Reuters · Uhr (aktualisiert: Uhr)

Berlin (Reuters) - Die hohe Inflation gefährdet Bundesfinanzminister Christian Lindner zufolge die Stabilität Deutschlands.

"Unser Land ächzt unter galoppierenden Preisen", sagte der FDP-Vorsitzende am Donnerstag im Bundestag. Die Teuerung ist zuletzt so stark geklettert wie seit Jahrzehnten nicht mehr. "Die Inflation ist eine Bedrohung für Wohlstand, soziale Sicherheit und die Stabilität unseres Landes." Ihre Bekämpfung habe daher Priorität.
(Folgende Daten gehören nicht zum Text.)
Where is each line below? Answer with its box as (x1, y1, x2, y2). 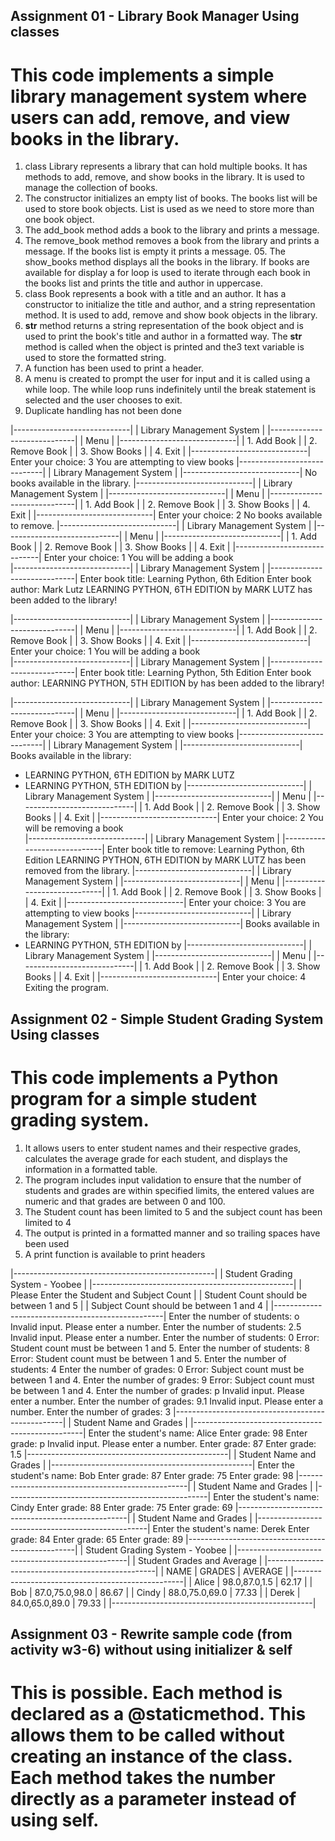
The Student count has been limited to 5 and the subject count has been (24, 1205, 323, 1218)
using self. (10, 1809, 100, 1832)
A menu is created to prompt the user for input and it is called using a (24, 373, 311, 385)
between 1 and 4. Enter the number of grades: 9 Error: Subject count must (10, 1374, 315, 1386)
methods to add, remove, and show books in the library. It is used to (24, 171, 305, 183)
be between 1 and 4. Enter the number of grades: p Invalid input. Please (10, 1384, 305, 1396)
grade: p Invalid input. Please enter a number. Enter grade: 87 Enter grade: (10, 1437, 317, 1449)
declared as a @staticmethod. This (10, 1703, 307, 1726)
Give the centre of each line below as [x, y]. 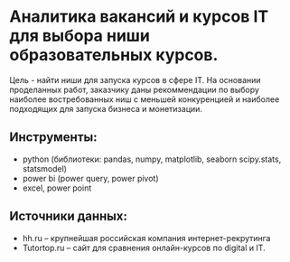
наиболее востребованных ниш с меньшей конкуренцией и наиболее [145, 99]
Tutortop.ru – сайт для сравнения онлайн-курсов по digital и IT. [144, 248]
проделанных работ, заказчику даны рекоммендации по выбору [135, 89]
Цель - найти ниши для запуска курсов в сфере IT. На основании [135, 80]
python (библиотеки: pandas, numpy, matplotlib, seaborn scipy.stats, [152, 159]
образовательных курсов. [114, 55]
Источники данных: [69, 216]
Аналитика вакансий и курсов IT [139, 17]
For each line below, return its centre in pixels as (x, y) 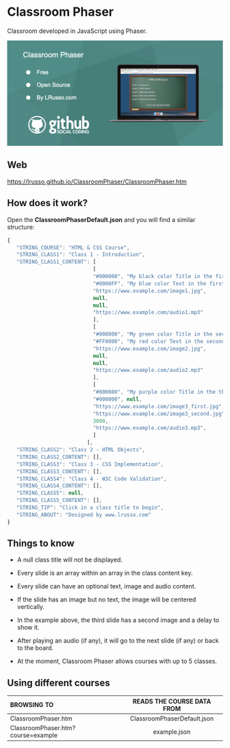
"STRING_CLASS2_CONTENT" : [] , (59, 457)
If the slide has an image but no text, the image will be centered (106, 599)
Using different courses (59, 683)
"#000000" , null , (117, 399)
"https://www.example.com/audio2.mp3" (148, 371)
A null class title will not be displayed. (70, 560)
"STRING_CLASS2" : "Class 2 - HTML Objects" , (81, 450)
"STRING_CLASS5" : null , (50, 493)
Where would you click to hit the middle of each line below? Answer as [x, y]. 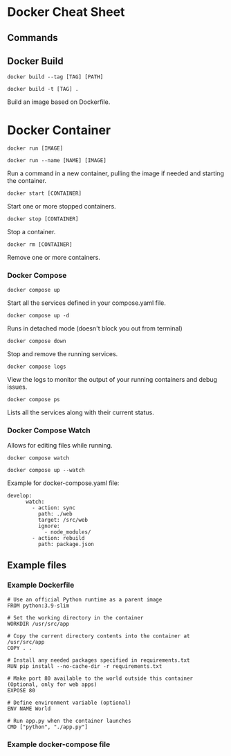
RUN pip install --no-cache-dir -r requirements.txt [85, 666]
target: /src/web [63, 520]
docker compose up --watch [46, 470]
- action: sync [54, 508]
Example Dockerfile [41, 585]
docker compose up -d [38, 315]
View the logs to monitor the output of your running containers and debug [112, 379]
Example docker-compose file [59, 744]
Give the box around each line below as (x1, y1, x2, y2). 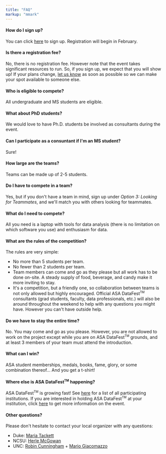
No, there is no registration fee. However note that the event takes (5, 61, 141, 66)
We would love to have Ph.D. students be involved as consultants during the (5, 121, 161, 127)
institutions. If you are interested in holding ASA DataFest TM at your (5, 395, 142, 401)
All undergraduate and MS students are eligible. (5, 99, 103, 105)
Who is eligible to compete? (5, 88, 64, 94)
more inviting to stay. (12, 280, 56, 286)
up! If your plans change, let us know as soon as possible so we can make (5, 71, 157, 77)
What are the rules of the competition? (5, 238, 87, 244)
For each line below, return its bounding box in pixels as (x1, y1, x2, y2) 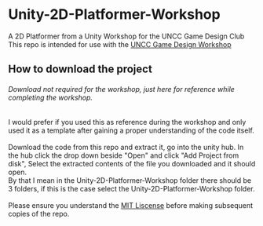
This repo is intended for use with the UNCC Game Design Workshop (8, 39, 232, 49)
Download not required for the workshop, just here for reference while (8, 84, 236, 93)
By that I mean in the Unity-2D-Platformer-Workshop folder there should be (8, 175, 252, 185)
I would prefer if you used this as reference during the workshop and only (8, 117, 247, 126)
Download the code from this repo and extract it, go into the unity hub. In (8, 142, 244, 151)
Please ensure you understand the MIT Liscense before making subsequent (8, 200, 254, 210)
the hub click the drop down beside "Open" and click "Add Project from (8, 151, 239, 160)
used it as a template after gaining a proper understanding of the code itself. (8, 126, 255, 135)
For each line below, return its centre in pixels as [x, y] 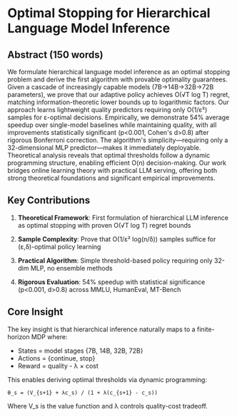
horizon [19, 336]
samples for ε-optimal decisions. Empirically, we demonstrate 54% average [118, 117]
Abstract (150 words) [55, 55]
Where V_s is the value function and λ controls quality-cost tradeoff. [108, 406]
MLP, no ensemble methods [71, 268]
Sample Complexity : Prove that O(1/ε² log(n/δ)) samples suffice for [117, 239]
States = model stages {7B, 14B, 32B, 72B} [80, 351]
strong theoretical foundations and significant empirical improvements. [111, 178]
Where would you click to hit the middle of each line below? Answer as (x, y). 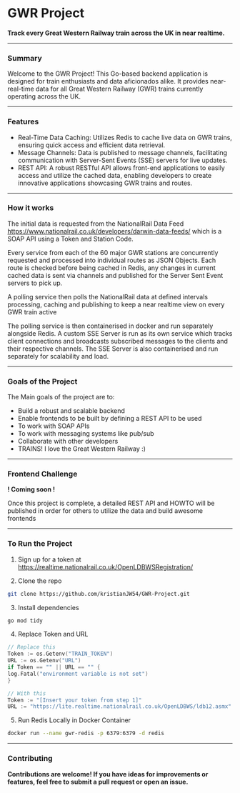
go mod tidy (25, 620)
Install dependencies (49, 607)
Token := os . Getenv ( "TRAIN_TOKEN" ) (60, 654)
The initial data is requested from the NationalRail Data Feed (96, 224)
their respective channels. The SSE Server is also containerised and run (113, 349)
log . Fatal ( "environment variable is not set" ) (78, 674)
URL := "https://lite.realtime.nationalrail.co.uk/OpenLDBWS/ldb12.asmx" (120, 707)
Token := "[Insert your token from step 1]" (75, 700)
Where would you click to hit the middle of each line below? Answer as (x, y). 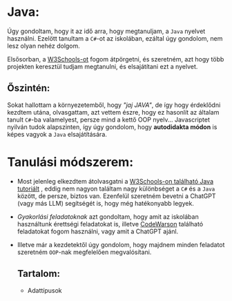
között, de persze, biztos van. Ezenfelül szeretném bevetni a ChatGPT (116, 196)
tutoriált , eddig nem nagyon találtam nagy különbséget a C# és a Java (116, 188)
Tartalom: (39, 274)
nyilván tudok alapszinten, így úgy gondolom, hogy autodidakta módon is (112, 127)
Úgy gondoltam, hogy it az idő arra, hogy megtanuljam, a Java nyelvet (106, 31)
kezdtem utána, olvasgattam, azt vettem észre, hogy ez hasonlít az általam (113, 112)
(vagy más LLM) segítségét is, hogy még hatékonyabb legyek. (106, 203)
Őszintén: (29, 88)
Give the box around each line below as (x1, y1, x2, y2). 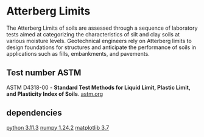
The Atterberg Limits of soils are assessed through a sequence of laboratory (6, 24, 198, 32)
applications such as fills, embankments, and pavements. (6, 50, 150, 57)
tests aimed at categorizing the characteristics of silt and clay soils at (6, 30, 180, 38)
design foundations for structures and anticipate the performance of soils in (6, 44, 197, 51)
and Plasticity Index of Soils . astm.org (6, 90, 104, 98)
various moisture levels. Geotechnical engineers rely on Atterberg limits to (6, 37, 192, 44)
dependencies (6, 108, 62, 118)
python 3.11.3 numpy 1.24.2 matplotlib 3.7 (6, 124, 110, 131)

Die Bundesregierung wolle mit dem sogenannten Inflationsausgleichsgesetz helfen, dass die Nachfrage nicht komplett einbreche und es Ansteckungseffekte in der Wirtschaft bei Dienstleistern und im Handel gebe. "48 Millionen Bürger profitieren." Damit werde die Kaufkraft stabilisiert. Bei einer vierköpfigen Familie mit zwei Kindern und einem Jahreseinkommen von 56.000 Euro soll so eine zusätzliche Belastung von 680 Euro abgewendet werden.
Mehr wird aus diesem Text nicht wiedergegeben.